Changing params: asinfo -v "set-config:context=namespace;id=redis;evict-tenths-pct=100", I’m able to have some eviction.

The change from 0.5 to 100 seems huge. What do you think?

Great, two questions. What is the data you are storing in the record? What is its - average- size? and Second, if your default ttl is 3600 seconds (1 hr) how is your ttl histogram showing records upto 100 x 864 = 86,400 seconds ttl – are you inserting records with ttl > default from the client?

We are using multiple sets in the namespace, so having a clear view of the data is not easy. Any way to have that from monitoring ? Yes, we are storing data with ttl > default ttl. Is it an issue ?

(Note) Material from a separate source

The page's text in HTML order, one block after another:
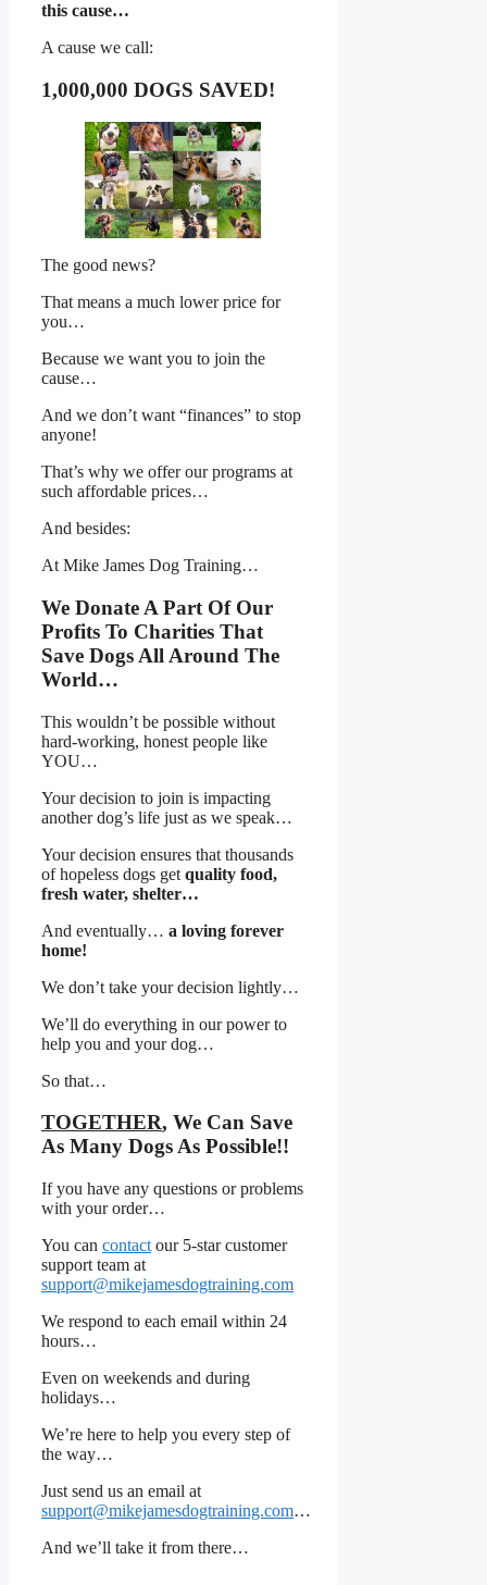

storing with ttl>default is fine, was just trying to understand your ttl histogram vs your namespace config. regarding object size you are storing, i don’t think you can get a objsz historgram for data in memory - you have to have some idea of the size of objects you are writing into your cluster from your client side - avg size - 100 bytes? 1KB? 100KB? … some granularity so some rough estimate can be made of what is happening.

First, evict-hist-buckets is 10,000 by default, ttl histogram always shows 100 buckets, but computations for evictions are based on evict-hist-buckets. By setting it to 1000 you made things 10 times worse for your situation. (Post 3.8.3 think of ttl histogram as ‘birds eye view’!)

Second, when you say 0.5 to 100 – those are two different units your are picking. 0.5 is percent - so that is evict-tenths-pct = 5. evict-tenths-pct=100 implies 100 x 0.1 (tenth) percent = 10% pct. In this case, server will start adding (counting) records in buckets closest to expiration till the count reaches 10% of total records, that is the threshold bucket, it will back off the threshold bucket and evict all buckets below it.

Without going through the full calculation (not knowing record size), try increasing evict-hist-buckets beyond 10,000. (Max is 10 million). When you set to 1000, you are making buckets bigger, your threshold bucket may be the first bucket itself and nothing gets evicted. Hope that helps.